Frequent traffic accidents have raised concerns about the safety of self-driving cars. However, a potential solution has emerged in the form of a self-healing lens material that can prevent accidents caused by signal distortion. A team of researchers led by Dr. Kim Jin Chul, Park Young Il, and Jeong Ji-Eun from the Korea Research Institute of Chemical Technology (KRICT), along with Prof. Kim Hak-Rin and Prof. Cheong In Woo from Kyungpook National University (KNU), has developed this innovative material. Their findings have been published in the journal ACS Applied Materials & Interfaces.
By incorporating this self-healing optical material into the sensors of autonomous vehicles, the lifespan of the product can be extended, and future technologies capable of preventing malfunctions due to surface damage can be envisioned.
Lenses play a crucial role in collecting and dispersing light, finding applications in various optical devices we use daily, such as cameras, cell phones, and glasses. However, if the lens surface sustains scratches, the received optical signal or image can be severely distorted.
The recent surge in traffic accidents caused by recognition errors and vision system malfunctions in self-driving cars, including LiDAR sensors and image sensors, has significantly impacted confidence in their safety. The development of this self-healing material brings hope for addressing such issues and enhancing the reliability of autonomous vehicles.
The joint research team from KRICT and KNU has successfully created a transparent lens material capable of eliminating scratches on the sensor surface within a minute. This remarkable feat is achieved by harnessing the power of sunlight focused through a simple tool like a magnifying glass.
Typically, self-healing properties are more pronounced in flexible materials, where molecular movement within the polymer is unrestricted. However, lenses and protective coatings are typically composed of hard materials, making it challenging to incorporate self-healing capabilities. To overcome this hurdle, the researchers combined a thiourethane structure, already utilized in lens materials, with a transparent photothermal dye. This unique combination forms a “dynamic chemical bond” within the polymers, enabling them to disassemble and recombine when exposed to sunlight.
Notably, the developed transparent organic photothermal dye exhibits selective light absorption within a specific near-infrared wavelength range (850–1050 nm). This absorption does not interfere with the visible light region (350–850 nm) used by image sensors or the near-infrared region (~1550 nm) employed by LiDAR sensors.

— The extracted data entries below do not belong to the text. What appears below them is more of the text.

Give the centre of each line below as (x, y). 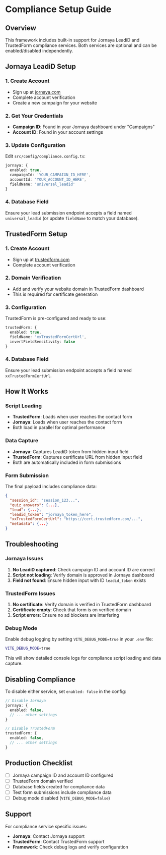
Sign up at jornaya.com (36, 92)
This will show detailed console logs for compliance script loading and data (83, 658)
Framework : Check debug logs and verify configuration (70, 847)
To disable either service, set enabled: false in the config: (66, 691)
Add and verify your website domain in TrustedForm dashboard (78, 289)
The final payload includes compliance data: (51, 487)
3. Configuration (26, 307)
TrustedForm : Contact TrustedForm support (58, 841)
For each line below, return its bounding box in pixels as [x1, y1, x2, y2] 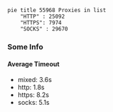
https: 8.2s [17, 91, 50, 99]
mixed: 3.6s [17, 76, 52, 84]
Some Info [7, 41, 44, 51]
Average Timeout [7, 59, 60, 68]
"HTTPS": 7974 [20, 19, 62, 26]
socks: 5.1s [17, 98, 50, 107]
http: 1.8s [17, 83, 45, 92]
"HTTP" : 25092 [20, 13, 65, 20]

This groundbreaking development opens up possibilities for self-healing functionality in traditionally rigid materials, paving the way for enhanced durability and longevity in lens applications.
By utilizing photothermal dyes, the developed lens material absorbs sunlight, converting its energy into thermal energy. Consequently, the surface temperature of the material rises, enabling the self-healing process. Through repeated dissociation and recombination of chemical bonds within the polythiourethane structure, surface scratches can be effectively repaired.
Remarkably, the self-healing capability of the developed lens material remains intact even when scratches intersect. It exhibits exceptional resilience, maintaining a 100% self-healing efficiency even after undergoing the process of scratching and healing at the same location multiple times, exceeding five repetitions.
Dr. Lee Young Kuk, the president of KRICT, emphasized the significance of this technology as a versatile platform. By combining an affordable high-refractive polymer material with a photothermal dye, the synthesis of self-healing lens materials becomes feasible. The potential applications extend beyond autonomous vehicle sensors to encompass areas such as glasses and cameras, indicating the broad utility and impact of this innovative technology.